The lines to reproduce from the material below are those from the one containing "MARKET CAP [220, 34, 299, 52]" through the one containing "pålitelig og komfortabel", both included; write them out exactly and add nothing.

= Listed records =
===============

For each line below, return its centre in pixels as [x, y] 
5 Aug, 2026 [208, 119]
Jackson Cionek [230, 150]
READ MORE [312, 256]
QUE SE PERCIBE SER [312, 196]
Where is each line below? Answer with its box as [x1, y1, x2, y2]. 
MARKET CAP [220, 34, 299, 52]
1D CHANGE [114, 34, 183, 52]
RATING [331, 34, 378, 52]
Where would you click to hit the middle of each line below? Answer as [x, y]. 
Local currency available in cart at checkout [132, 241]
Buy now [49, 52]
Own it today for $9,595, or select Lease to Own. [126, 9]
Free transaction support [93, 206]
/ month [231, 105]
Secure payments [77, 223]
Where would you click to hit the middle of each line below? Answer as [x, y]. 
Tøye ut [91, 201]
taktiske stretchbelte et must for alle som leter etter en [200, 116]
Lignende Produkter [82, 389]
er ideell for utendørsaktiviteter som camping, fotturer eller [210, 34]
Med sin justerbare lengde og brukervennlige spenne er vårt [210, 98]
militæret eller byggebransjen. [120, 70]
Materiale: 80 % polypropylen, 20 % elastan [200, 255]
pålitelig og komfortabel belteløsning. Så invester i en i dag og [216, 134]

===============

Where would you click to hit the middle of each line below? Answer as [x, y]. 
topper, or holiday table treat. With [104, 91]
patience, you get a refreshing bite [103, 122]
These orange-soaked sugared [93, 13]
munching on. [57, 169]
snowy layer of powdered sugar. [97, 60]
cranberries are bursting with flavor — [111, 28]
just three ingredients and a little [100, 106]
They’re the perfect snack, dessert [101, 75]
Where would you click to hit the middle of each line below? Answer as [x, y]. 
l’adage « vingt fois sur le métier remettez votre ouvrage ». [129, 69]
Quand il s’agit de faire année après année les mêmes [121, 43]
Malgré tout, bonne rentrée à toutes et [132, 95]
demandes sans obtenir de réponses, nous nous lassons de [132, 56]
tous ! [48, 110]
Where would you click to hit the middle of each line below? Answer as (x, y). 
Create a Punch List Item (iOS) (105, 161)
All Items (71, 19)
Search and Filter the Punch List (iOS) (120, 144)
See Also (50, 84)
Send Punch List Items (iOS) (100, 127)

===============

= Response box =
MARKET CAP [220, 34, 299, 52]
1D CHANGE [114, 34, 183, 52]
RATING [331, 34, 378, 52]
Where would you click to hit the middle of each line below? Answer as [x, y]. 
Local currency available in cart at checkout [132, 241]
Buy now [49, 52]
Own it today for $9,595, or select Lease to Own. [126, 9]
Free transaction support [93, 206]
/ month [231, 105]
Secure payments [77, 223]
Where would you click to hit the middle of each line below? Answer as [x, y]. 
Tøye ut [91, 201]
taktiske stretchbelte et must for alle som leter etter en [200, 116]
Lignende Produkter [82, 389]
er ideell for utendørsaktiviteter som camping, fotturer eller [210, 34]
Med sin justerbare lengde og brukervennlige spenne er vårt [210, 98]
militæret eller byggebransjen. [120, 70]
Materiale: 80 % polypropylen, 20 % elastan [200, 255]
pålitelig og komfortabel belteløsning. Så invester i en i dag og [216, 134]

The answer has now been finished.